We compare our method with the state-of-the-art unsupervised learning methods. Table 4 presents the comparison when Market-1501/Duke is the source set and Duke/Market-1501 is the target. We compare with two hand-crafted features, i.e. BoW [43] and LOMO [23], three unsupervised methods, including CAMEL [42], PUL [10], and UMDL [28], and three unsupervised domain adaptation approaches, including PTGAN [39], SPGAN [7] and TJ-AIDL [38]. The two hand-crafted features are directly applied on target testing set without training. Both features fail obtain competitive results. With training on target set, unsupervised methods obtain higher results than hand-crafted features. For example, CAMEL [42] achieves 54.4% rank-1 accuracy when using DukeMTMC-reID as source set and tested on Market-1501 (multi-query setting). Comparing with unsupervised domain adaptation methods, our method is superior. Specifically, when tested on Market-1501, our results are higher than all the competing methods, achieving rank-1 accuracy = 62.2% and mAP = 31.4%. For example, comparing with the recently published TJ-AIDL method [38], our results are higher by +4.0% in rank-1 accuracy and +4.9% in mAP. When tested on DukeMTMC-reID, our method achieves rank-1 accuracy = 46.9% and mAP = 27.2%, higher than previous methods as well. So this paper sets a new state of the art on Duke \(\rightarrow \) Market-1501 and yields competitive results on Market-1501 \(\rightarrow \) Duke.

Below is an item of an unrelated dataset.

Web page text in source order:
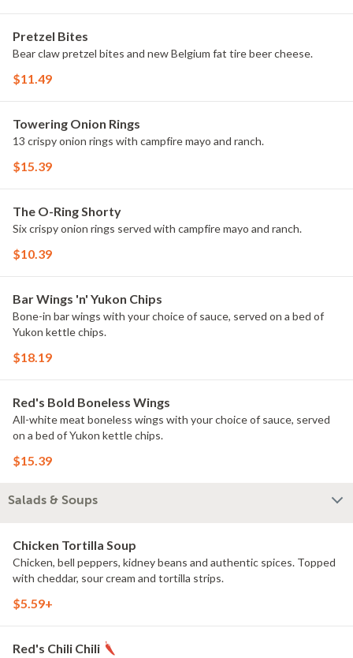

Table 5 presents comparisons of methods using CUHK03 as the source set. Our method outperforms the state-of-the-art methods by a large margin. Specifically, HHL yields an mAP of 29.8% when Market-1501 is the target set. This is higher than SPGAN [7] (19.0%) by +10.8%.

5 Conclusion

In this paper, we present Hetero-Homogeneous Learning (HHL), a new unsupervised domain adaptation approach for person re-identification (re-ID). Taking advantage of the unique challenges of UDA approaches in the context of person re-ID, we propose to learn camera invariance and domain connectedness simultaneously to obtain more generalized person embeddings on the target domain. Experiment conducted on Market-1501, DukeMTMC-reID and CUHK03 confirms that our approach achieves very competitive performance compared with the state of the art.